洪七公或重或轻,连试几次掌力,每一次均被殴阳锋在彼端用足力化解,接着他足上加劲,也难使洪七公退让半寸。二人一番交手,各自佩服,同时哈哈大笑,向后跃开。
那藏边五丑身上的压力骤失,不由得摇摇晃晃,就如喝醉了酒一般。五人被洪七公与殴阳锋两股大力前后来回交逼,六脏六腑均受重伤,筋骨松软,已成废人,就是七八岁的小儿,也已难抵敌。洪七公喝道:「五名奸贼,总算你们大限未到,反正今后再也不能害人,快快给我滚吧。
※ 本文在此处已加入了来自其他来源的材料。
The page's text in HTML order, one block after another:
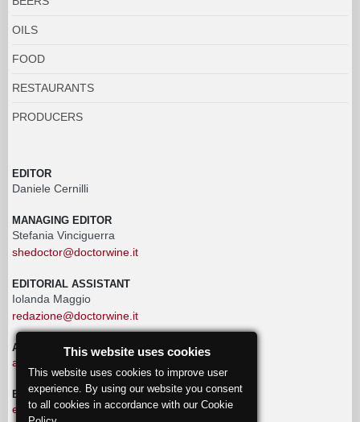
OILS
FOOD
RESTAURANTS
PRODUCERS
EDITOR
Daniele Cernilli
MANAGING EDITOR
Stefania Vinciguerra
shedoctor@doctorwine.it
EDITORIAL ASSISTANT
Iolanda Maggio
redazione@doctorwine.it
ADVERTISING
advertising@doctorwine.it
EDITORIAL STAFF
eventi@doctorwine.it
This website uses cookies
This website uses cookies to improve user
experience. By using our website you consent
to all cookies in accordance with our Cookie

」藏边五丑脚步踉跄,相携相扶的慢慢去远,当日的凶相霸气,永不复返。
殴阳锋翻身正立,斜眼望着洪七公,依稀相识,喝道:「喂,你武功很好啊,你叫什么名字?」洪七钆一听,又见他脸上神色迷茫,知他十余年中前发疯之后,始终未曾痊愈,于是说道:「我叫殴阳锋,你叫什么名字?」殴阳锋心头一震,觉得「殴阳锋」这三字果然好熟,但自己叫什么名字,实在想不起来,摇摇头道:「我不知道。喂,我叫什么名字?」洪七公哈哈笑道:「你自己的名字也不知道。快回家想想吧。」殴阳锋怒道:「你一定知道,你跟我说。」洪七公道:「好吧,你名叫臭蛤蟆。」蛤蟆两字,殴阳锋是十分熟悉的,听来有些相似,但细细想落,却又不是。
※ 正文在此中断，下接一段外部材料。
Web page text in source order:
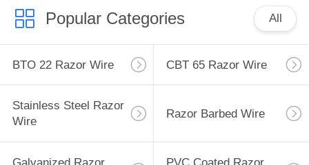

他与洪七公是数十年的死仇,憎恨之心深藏于胸,此时虽不明所以,但自自然的见到他就生气。洪七公见他呆呆站着,目中忽露凶光,暗自戒备,果然听他大吼一声,恶狠狠的扑将上来,当下不敢怠慢,出手就是降龙十八掌的掌法。当下拳来掌去,襟带朔风,足踏寒冰,两人在那华山之巅的石梁之上,一场龙争虎跃好斗,两边是万丈深渊,只要稍有差失,那就有粉身碎骨之祸。因此上招招是性命相拼,比之以前两次华山论剑的仅赌胜负,凶险又自不同。二人此时都已是垂墓之年,武功虽练到炉火纯青的境地,精力究竟已不若当年。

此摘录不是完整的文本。